Three days on the northern edge of the Olympics — a ridge hike worth every step, a slow day earned, and a sprint home.

08

Day

Hurricane/Sunrise/Klahhane Ridges

We woke up early and ate breakfast — Tillamook yogurt, granola bars, and Tim’s cascade potato chips (iykyk). We had been building the child’s endurance the entire trip for the anticipated 6–7 mile ridge hike. After a brief stop at the Visitor Center, we headed up Hurricane Ridge Road and found one of the last parking spots in the lot.

Stepping out of the car, the Olympic Range stretched out in every direction. Backpacks brimming with water, camera gear, snacks, and toy cars, we set out into one of the best effort-to-reward hikes I’ve ever taken.

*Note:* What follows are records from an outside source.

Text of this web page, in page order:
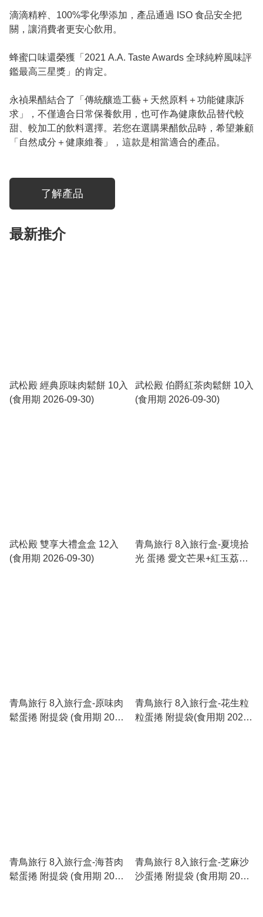
滴滴精粹、100%零化學添加，產品通過 ISO 食品安全把
關，讓消費者更安心飲用。
蜂蜜口味還榮獲「2021 A.A. Taste Awards 全球純粹風味評
鑑最高三星獎」的肯定。
永禎果醋結合了「傳統釀造工藝＋天然原料＋功能健康訴
求」，不僅適合日常保養飲用，也可作為健康飲品替代較
甜、較加工的飲料選擇。若您在選購果醋飲品時，希望兼顧
「自然成分＋健康維養」，這款是相當適合的產品。
了解產品
最新推介
武松殿 經典原味肉鬆餅 10入
(食用期 2026-09-30)
武松殿 伯爵紅茶肉鬆餅 10入
(食用期 2026-09-30)
武松殿 雙享大禮盒盒 12入
(食用期 2026-09-30)
青鳥旅行 8入旅行盒-夏境拾
光 蛋捲 愛文芒果+紅玉荔枝
青鳥旅行 8入旅行盒-原味肉
鬆蛋捲 附提袋 (食用期 2026-
青鳥旅行 8入旅行盒-花生粒
粒蛋捲 附提袋(食用期 2026-
青鳥旅行 8入旅行盒-海苔肉
鬆蛋捲 附提袋 (食用期 2026-
青鳥旅行 8入旅行盒-芝麻沙
沙蛋捲 附提袋 (食用期 2026-
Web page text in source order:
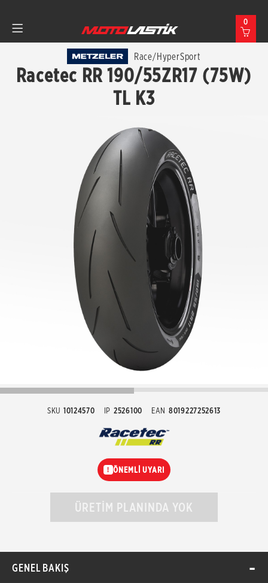
0
Race/HyperSport
Racetec RR 190/55ZR17 (75W)
TL K3
SKU 10124570 IP 2526100 EAN 8019227252613
! ÖNEMLİ UYARI
ÜRETİM PLANINDA YOK
GENEL BAKIŞ
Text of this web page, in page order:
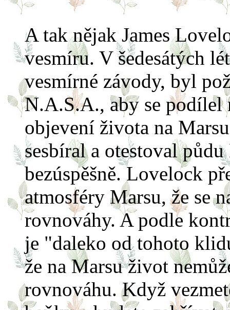
A tak nějak James
vesmíru. V šedesátých
vesmírné závody, byl
N.A.S.A., aby se podílel
objevení života na
sesbíral a otestoval
bezúspěšně. Lovelock
atmosféry Marsu, že se
rovnováhy. A podle
je "daleko od tohoto
že na Marsu život
rovnováhu. Když
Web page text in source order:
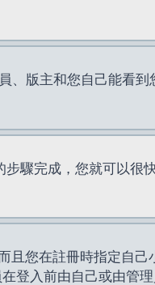
、版主和您自己能看
步驟完成，您就可以很
且您在註冊時指定自己
登入前由自己或由管

Frequent stops to admire the mountains and valleys, a slight detour scrambling down an area that was clearly not the trail after missing a turn, and playing cars while eating M&Ms in the alpine meadows and overlooks made for a very memorable day. We turned back at the 3-mile mark, not wanting to press our luck with the child who had done amazingly. Six miles later, covered in dirt and exhausted, he passed out in the car seat before we’d cleared the parking lot.

09

Day

Rest and Tourists.

We’d earned a slow day. Port Angeles delivered brunch at the New Day Eatery, which was excellent and required zero planning beyond walking through the door. The afternoon took us to Port Townsend — Victorian storefronts, tall sailing ships in the harbor, a coffee shop called Better Living Through Coffee that lives up to its name. The kid found a toy shop and executed a negotiation for yet another toy car that I’m still impressed by. Dinner at Nikko’s Grotto, slow drive back along the strait in the fading light, early to bed.

10

Day

I-5 Strikes Back.

Even being mostly packed the night before, the morning was still a scramble. Tight window from Port Angeles to SeaTac — rental return, security, boarding. What should have fit comfortably became increasingly worrisome as we sat on I-5 in traffic. Making it to the rental return about an hour before our flight, we dashed through security, grabbed something forgettable, and found the terminal with five minutes to spare.

On the plane, we collapsed. Seattle and the water below — white and clean and indifferent to our departure. Then the clouds closed back up and that was that.

T+H

Final Thoughts

Getting to Olympic requires a decision. It doesn’t happen on the way to somewhere else. Four ecosystems in one park — rainforest, coast, alpine meadows, glacial lakes — means four separate drives, four different weathers, four versions of the same park in a single week. Plan for all of them to be different than you expected. Bella, Jacob, and Edward will welcome you.